Rationality has also been an important character of the evolution of strategic thought. Clausewitz was the first to recognize the important role of rationality in warfare as he asserted that ‘war should never be waged for its own sake, but always with the rational objective of protecting the state and its interests’19. During the Cold-War, nuclear strategists dedicated a lot of time analysing the human factor in strategy and recognized that the tension to launch a nuclear attack was directly linked to human behaviour and the idea of ‘rational’ decision-making. By definition, ‘rationality is a mode of decision-making that logically links desired goals with decisions about how to realize those goals’20. However,for deterrence to function under rationality, ‘an entire set of necessary political and psychological conditions must dominate the decision-making process on all sides’21. This observation suggests not only that strategy is purposive, but also confirms that strategic thought can be determined according to the context and the challenges it faces. Classical strategists affirmed the importance of ‘rationale’ which stipulated a logic behind the course of action, whereas nuclear strategists sustained that ‘rationality’ was linked to a particular course of action based on the available information and calculated objectives. This realization was an important contribution to strategic thought, not only because it linked friction to human cognition, but because there was a theoretical perspective that could condition policy. In fact, ‘perceptions of threat […], the prerogatives and obligations of the leadership, the state, and the citizen, notions of national honor and sovereignty, and the leadership's view of its own place in history shaped national policy’22. More importantly, the focus on rationality’s instrumentality brought forward important theories. Prominent attempts to resolve the paradox of deterrence include the case of Game Theory, Cost-Benefit Analysis, the game of Chicken, the Prisoner’s Dilemma and the Rational Actor Model23. As a result, strategic thought focused on the concepts of irrationality and its effect on policymaking.

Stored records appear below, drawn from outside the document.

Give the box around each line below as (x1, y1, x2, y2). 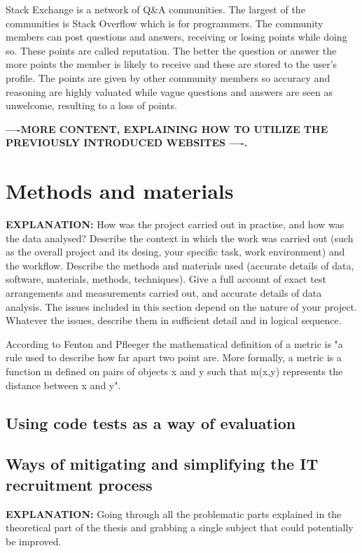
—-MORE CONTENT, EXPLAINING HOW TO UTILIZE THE (6, 121, 328, 136)
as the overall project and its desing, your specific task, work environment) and (6, 244, 345, 259)
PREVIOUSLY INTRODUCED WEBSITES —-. (6, 135, 248, 150)
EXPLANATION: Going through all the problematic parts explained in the (6, 506, 342, 521)
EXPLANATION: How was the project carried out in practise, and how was (6, 217, 344, 232)
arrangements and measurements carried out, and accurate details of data (6, 286, 322, 300)
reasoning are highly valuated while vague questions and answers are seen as (6, 84, 333, 99)
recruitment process (6, 473, 153, 495)
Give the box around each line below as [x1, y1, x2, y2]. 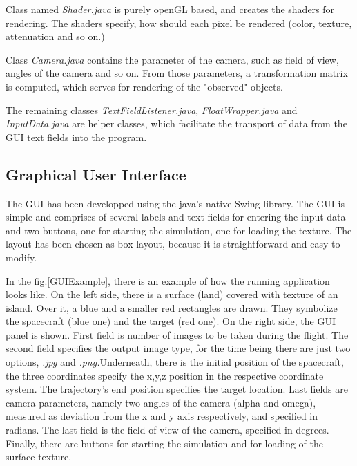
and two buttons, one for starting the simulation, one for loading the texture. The [6, 223, 352, 237]
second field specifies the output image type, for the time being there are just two [6, 341, 351, 355]
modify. [6, 250, 37, 264]
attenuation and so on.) [6, 29, 105, 44]
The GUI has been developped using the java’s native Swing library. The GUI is [6, 196, 345, 210]
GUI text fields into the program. [6, 129, 147, 144]
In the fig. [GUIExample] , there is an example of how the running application [6, 273, 330, 288]
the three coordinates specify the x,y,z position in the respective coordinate [6, 368, 324, 382]
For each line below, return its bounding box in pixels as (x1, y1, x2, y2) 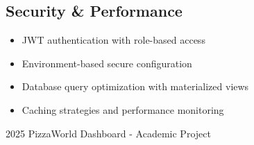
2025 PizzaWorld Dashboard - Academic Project (6, 126, 211, 140)
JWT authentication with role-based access (22, 33, 205, 47)
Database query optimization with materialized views (22, 79, 249, 94)
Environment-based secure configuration (22, 56, 192, 70)
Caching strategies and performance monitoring (22, 102, 224, 117)
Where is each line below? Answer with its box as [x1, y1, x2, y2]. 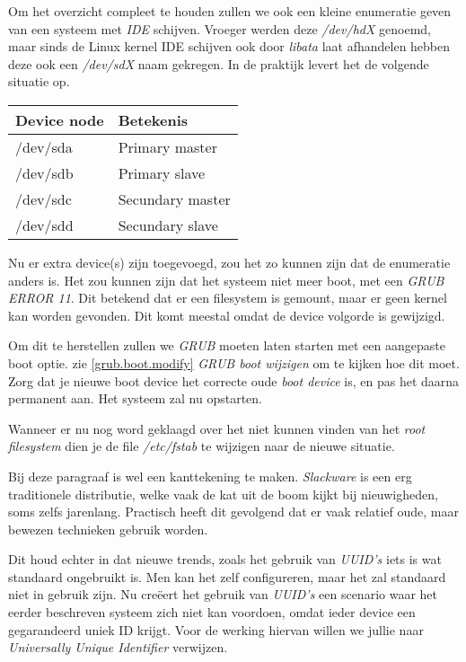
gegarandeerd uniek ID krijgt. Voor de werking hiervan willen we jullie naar [8, 620, 424, 639]
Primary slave [118, 162, 206, 183]
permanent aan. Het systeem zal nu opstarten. [8, 389, 263, 408]
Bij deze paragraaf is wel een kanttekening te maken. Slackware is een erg [8, 466, 412, 485]
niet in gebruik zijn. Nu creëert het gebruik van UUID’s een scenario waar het [8, 585, 438, 604]
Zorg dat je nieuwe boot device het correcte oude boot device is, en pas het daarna [8, 371, 460, 390]
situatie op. [8, 72, 70, 91]
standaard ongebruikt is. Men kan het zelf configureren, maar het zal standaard [8, 567, 446, 586]
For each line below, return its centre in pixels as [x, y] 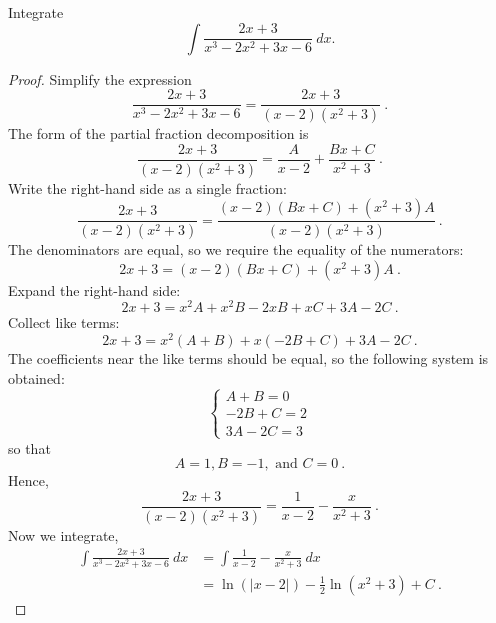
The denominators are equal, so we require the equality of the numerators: [236, 249]
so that [29, 447]
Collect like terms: [64, 322]
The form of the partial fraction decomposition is [158, 133]
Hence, [28, 480]
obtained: [36, 377]
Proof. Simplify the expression [100, 78]
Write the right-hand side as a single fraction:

The classical strategic thought discussed in this essay illustrates ‘the complex and reciprocal nature of war; its moral and non-rational dimensions; of friction, uncertainty, chance, and luck; and, of course, of its political character’24. These core strategic thoughts have permeated strategy and will always be perceived as permanent elements. However, the advent of nuclear strategists has proven that the unstable nature of war and its numerous complexities can change the way we strategize and theorize about conflict. While it is difficult to assess the extent of nuclear strategists’ contribution, it remains extremely theoretical (and empirically questionable), which explains its lasting popularity in strategic studies. As we move forward toward 21st century warfare, nuclear strategists remain crucial in several ways. First, they have proven that technology progresses faster than intellectual cognizance. Just like the creation of nuclear weapons and the paradigm change it generated on strategic thought, the technological universe of cyber and space warfare has yet to be grasped and fully understood. Second, the influence of information warfare on nuclear deterrence is important. In fact, there is a ‘growing construct for military-strategic thinking, especially in countries with high-technology militaries’25. This means policymakers are more sensible to information and this will inherently shape how deterrence will be pursued. Finally, the core idea of nuclear strategic thought — averting nuclear war — is still relevant, but the limits of deterrence theories are substantial as ‘the presence of nuclear weapons did not stop all wars’26.Many important non-state actors are currently pursuing nuclear weapons, and this will prove to be a challenge for both strategic thinkers and policymakers. While there is much to understand about future geopolitical complexities, strategic thought will have to maintain a balance between theory and the variations of the character and nature of conflict.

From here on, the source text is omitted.